These 7 sins aren’t just deadly on social media: Attention, news websites

The Seven Deadly Sins by Pieter Bruegel the Elder.

The Seven Deadly Sins by Pieter Bruegel the Elder.

Steph Parker posted “The 7 new deadly sins of social media” on Socialmedia Today this month. A lot of good advice packed into a relatively short post:

Misappropriation

Just because something happens doesn’t mean you have to take advantage of it for your brand. There’s a difference between being clever and being annoying, and forcing the royal baby into your content schedule for the sake of a post is spammy, not clever. An example? The summer’s weirdest trend: Hot Dogs, or Legs?

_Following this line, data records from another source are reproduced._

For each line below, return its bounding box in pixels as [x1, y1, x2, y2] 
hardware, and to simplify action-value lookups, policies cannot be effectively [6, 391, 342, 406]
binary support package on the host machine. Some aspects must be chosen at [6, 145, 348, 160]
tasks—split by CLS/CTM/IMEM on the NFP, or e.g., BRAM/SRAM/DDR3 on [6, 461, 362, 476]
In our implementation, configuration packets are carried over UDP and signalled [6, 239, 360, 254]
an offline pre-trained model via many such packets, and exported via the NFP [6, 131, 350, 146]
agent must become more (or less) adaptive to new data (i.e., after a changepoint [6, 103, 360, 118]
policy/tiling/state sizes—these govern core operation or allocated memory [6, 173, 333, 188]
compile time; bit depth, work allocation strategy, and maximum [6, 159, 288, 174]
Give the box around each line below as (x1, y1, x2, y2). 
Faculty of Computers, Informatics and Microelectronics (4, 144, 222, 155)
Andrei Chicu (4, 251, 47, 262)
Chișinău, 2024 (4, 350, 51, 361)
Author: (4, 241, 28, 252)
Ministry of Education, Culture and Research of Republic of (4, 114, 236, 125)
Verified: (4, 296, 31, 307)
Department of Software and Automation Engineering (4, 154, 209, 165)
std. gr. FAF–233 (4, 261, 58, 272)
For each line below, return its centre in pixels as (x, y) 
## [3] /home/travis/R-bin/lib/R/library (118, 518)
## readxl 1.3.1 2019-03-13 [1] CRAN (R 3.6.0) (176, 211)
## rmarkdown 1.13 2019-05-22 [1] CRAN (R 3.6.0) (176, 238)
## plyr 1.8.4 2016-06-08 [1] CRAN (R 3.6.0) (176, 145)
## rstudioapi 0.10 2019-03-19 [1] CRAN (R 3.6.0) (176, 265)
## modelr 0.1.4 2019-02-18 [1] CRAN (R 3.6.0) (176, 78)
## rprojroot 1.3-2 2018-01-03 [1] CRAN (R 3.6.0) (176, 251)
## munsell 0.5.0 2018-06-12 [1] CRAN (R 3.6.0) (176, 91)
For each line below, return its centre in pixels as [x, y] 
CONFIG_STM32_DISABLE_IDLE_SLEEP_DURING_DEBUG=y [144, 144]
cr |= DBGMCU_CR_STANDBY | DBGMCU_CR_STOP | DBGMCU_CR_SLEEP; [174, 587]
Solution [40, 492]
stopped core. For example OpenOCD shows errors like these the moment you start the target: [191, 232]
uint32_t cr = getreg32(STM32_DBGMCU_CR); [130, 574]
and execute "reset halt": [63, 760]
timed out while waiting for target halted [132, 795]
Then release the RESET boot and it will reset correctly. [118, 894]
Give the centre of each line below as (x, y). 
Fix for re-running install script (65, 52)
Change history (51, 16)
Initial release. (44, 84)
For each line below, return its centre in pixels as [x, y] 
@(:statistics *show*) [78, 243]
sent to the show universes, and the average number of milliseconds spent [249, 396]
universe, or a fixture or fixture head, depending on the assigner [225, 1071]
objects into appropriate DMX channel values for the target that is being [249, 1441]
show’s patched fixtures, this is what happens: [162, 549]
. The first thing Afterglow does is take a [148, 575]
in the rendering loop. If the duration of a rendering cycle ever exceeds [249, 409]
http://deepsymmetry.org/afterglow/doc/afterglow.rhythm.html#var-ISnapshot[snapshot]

Brands that sell hot dogs jumped in, and that made sense because, well, they sell hot dogs. Brands selling outdoor gear, on the other hand? A less clear connection that looks like a desperate plea for engagement. The saying that any content is good content is false. Keep it grounded in your brand’s footprint.

Her six other sins: Abandonment, Manipulation, Ignorance, Monotony, Narcissism and Uniformity. Please, read her original post for the details.

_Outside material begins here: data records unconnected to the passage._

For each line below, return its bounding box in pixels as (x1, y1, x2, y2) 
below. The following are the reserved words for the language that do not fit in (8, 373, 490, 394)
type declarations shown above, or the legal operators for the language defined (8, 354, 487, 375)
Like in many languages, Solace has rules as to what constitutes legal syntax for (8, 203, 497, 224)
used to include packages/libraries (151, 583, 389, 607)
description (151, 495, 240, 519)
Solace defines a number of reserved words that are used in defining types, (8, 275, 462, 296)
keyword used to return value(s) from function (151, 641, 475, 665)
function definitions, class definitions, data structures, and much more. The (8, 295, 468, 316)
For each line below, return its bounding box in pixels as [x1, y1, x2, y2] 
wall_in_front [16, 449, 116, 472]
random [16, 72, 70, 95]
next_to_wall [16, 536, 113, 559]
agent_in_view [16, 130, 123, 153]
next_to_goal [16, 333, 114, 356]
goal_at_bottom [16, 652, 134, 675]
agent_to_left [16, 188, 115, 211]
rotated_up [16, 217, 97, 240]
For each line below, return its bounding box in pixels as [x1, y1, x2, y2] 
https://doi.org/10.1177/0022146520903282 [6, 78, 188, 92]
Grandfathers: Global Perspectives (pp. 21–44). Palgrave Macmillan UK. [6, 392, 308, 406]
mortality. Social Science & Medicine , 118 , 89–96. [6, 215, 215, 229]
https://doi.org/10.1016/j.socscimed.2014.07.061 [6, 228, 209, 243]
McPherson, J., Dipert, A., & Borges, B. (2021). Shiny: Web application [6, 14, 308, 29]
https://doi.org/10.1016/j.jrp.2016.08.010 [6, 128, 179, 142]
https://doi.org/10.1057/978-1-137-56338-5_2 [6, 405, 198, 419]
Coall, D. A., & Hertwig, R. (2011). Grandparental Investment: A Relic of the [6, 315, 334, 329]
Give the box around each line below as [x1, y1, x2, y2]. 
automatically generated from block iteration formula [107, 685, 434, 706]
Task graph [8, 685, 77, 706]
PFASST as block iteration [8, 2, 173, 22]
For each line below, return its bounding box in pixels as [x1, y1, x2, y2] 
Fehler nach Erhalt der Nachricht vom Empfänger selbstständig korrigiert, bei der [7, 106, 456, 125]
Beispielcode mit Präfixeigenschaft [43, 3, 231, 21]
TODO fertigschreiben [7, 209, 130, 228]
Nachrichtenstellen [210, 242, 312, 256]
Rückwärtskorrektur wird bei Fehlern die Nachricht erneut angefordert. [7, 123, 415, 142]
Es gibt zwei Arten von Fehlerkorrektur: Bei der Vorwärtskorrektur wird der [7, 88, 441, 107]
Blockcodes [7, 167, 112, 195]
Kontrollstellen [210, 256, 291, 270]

As you can tell from the sample, the list is aimed largely at marketers. The lessons apply to newsrooms, too, and not just in regard to social media. More and more, the line between social media and news media is thinning, and what works or doesn’t on one side does the same on the other.

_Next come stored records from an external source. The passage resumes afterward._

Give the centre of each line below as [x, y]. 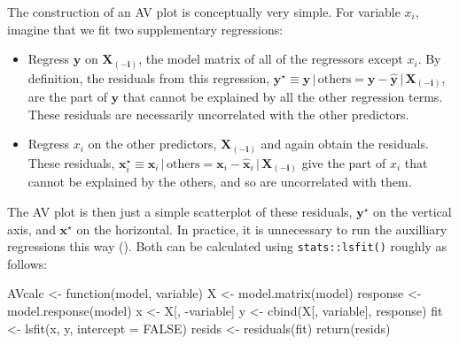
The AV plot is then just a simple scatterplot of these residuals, [180, 212]
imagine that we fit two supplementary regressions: [145, 29]
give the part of [344, 162]
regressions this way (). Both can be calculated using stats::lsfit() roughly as [227, 246]
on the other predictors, [152, 144]
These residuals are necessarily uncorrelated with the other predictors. [218, 114]
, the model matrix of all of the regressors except [271, 59]
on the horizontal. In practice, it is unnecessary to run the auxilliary [262, 229]
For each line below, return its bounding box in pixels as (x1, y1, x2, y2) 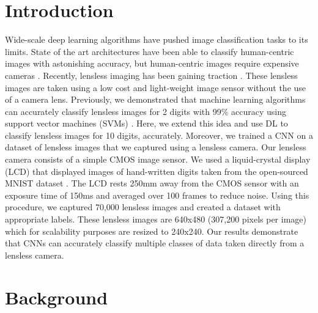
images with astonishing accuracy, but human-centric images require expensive (5, 57, 299, 70)
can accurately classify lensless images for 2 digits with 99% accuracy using (5, 105, 286, 117)
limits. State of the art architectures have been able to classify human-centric (5, 45, 294, 57)
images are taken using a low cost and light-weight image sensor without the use (5, 81, 306, 94)
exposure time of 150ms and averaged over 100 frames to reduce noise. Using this (5, 188, 309, 201)
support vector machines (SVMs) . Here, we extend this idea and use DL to (5, 117, 288, 130)
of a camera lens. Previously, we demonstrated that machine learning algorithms (5, 93, 306, 106)
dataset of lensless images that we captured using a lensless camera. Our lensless (5, 141, 306, 153)
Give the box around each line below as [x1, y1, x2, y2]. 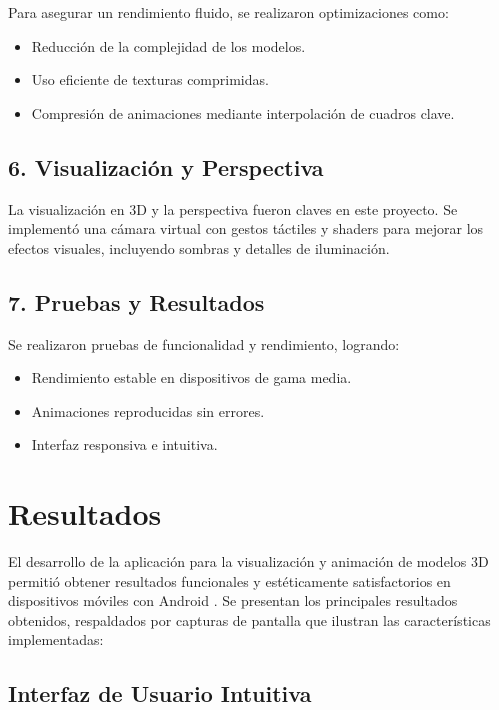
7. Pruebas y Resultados [8, 286, 265, 317]
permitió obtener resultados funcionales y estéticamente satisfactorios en [8, 570, 451, 591]
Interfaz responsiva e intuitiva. [31, 434, 218, 455]
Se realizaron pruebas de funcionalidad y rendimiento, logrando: [8, 333, 400, 354]
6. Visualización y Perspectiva [8, 151, 324, 182]
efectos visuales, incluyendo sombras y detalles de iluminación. [8, 237, 390, 258]
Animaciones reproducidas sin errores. [31, 400, 265, 421]
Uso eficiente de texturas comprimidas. [31, 69, 269, 90]
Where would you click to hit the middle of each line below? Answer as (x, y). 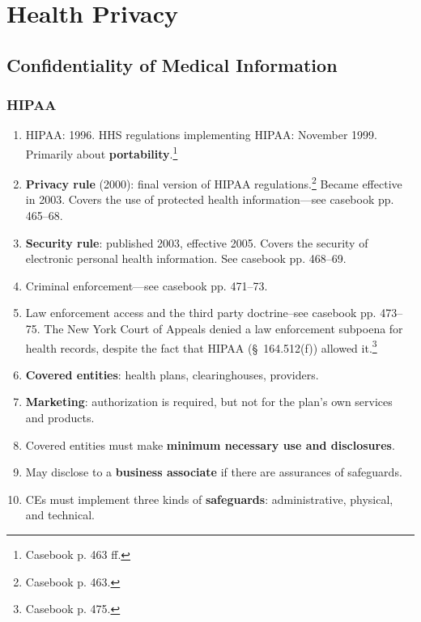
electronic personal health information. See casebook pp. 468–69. (186, 258)
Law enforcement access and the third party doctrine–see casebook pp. (201, 313)
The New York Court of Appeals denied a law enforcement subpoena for (223, 329)
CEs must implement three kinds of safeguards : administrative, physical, (209, 499)
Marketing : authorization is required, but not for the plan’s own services (209, 402)
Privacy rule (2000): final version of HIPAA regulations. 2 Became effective (214, 182)
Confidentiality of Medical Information (172, 64)
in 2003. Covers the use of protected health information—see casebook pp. (210, 199)
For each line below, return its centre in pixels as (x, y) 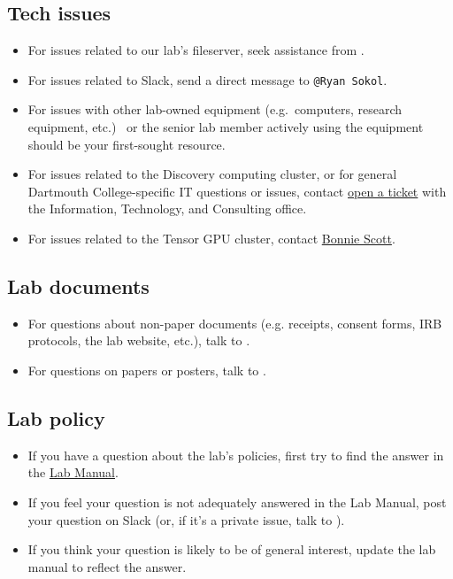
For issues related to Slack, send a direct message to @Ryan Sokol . (207, 79)
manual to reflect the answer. (107, 566)
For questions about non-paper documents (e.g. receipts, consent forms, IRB (235, 323)
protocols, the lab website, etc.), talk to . (139, 340)
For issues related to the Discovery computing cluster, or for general (212, 174)
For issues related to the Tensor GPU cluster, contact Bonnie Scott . (211, 239)
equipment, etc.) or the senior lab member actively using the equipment (226, 127)
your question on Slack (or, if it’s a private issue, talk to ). (186, 519)
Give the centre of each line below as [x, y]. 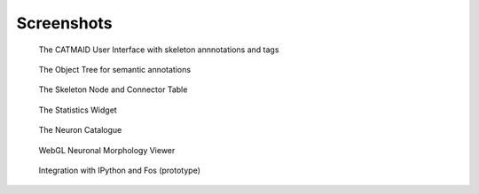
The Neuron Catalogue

Take her point about misappropriation. I wonder if the same argument wouldn’t apply to local news sites that try for cheap clicks by chasing after celebrity stories. It’s one thing to aggregate a roundup of the day’s gossip, so users can feel they’re in the know. But what about instapolls on some actor’s arrest? At what point do you start to weaken your position as a local news source?

And, of course, Abandonment (“when a post has been made … but then the brand drops re-engagement completely”) touches on one of my grievances, the lack of engagement by newsrooms with their readers. That abandonment becomes even more egregious when a site specifically calls for engagement — asking for photos, soliciting questions — and then doesn’t follow up. Only slightly better is when something like a request for questions about a news story is followed up not by the reporters and editors who know the topic, but by a specially designated engagement apparatchik.

Monotony means “identifying a passion point for your audience … but beating it to death.” Listen up, newsroom sports editors. Yes, fans will probably read any old thing you post — for awhile. But in the long run, is it a successful strategy to churn 18 stories out of, say, a trade that isn’t made — when you don’t have anything to say but you say it anyway, and then poll about it?